The history of Delos

After the Greeks had defeated the Persians (the Battle of Plataea), they  founded the “Delian League” (I like to think of it as the NATO of the ancient times) whose purpose was to protect all Greek cities-members in case of invasion by the enemies (Persians or non-league members). Delos was the official meeting place and where the league treasury stood until Pericles moved the treasury to Athens and began using the League’s funds for its own purposes (in case you were wondering how Parthenon was financed). 

Athenians decided the “cleansing” of Delos, ostensibly for reasons of piety. They opened all the tombs that existed on the island and transported the bones and the offerings to Rhenia (an island next to Delos), where they buried them in a common pit after having removed all the bounties (dead people used to be buried with their precious and beloved items such as jewellery, armature etc.).

At the same time, they decided that no one should be born and die in Delos. But that the women in labor and the seriously ill be transferred to Rhenia. Since then no one was born, no one died and no one was buried on the Holy Island. The Delians, as the Athenians sought, became stateless. This led to a conflict between Athens and the less powerful members of the League and prompted the outbreak of the Peloponnesian War. The League was dissolved upon the war’s conclusion.

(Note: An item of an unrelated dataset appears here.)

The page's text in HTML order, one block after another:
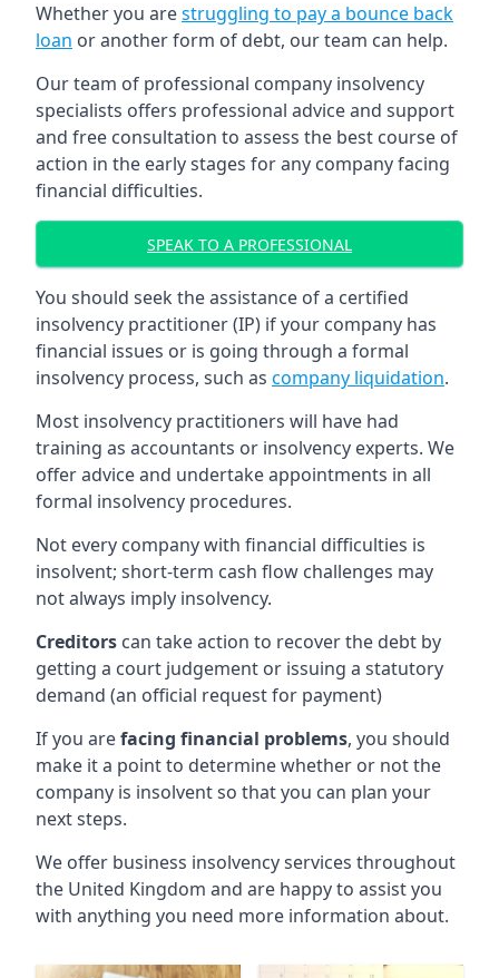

Not to be missed when visiting Delos

If you do decide to visit Delos, some highlights you should be sure to see include:

  • The Sacred Way
  • The Terrace of the Lions (some missing lions or heads of them can be found in Venice, Italy)
  • The house of Cleopatra
  • The house of Dionysus (for the floor mosaics)
  • Heraion (Temple of Hera)

If you are extremely lucky or as passionate as I am, you should know that in Greece during summer fullmoon nights archeological sites stay open and usually host a concert or some cultural event. Call me romantic but I would like to spend a night under the moonlight on Delos island listening to the music of my favourite composer, Manos Hadjidakis.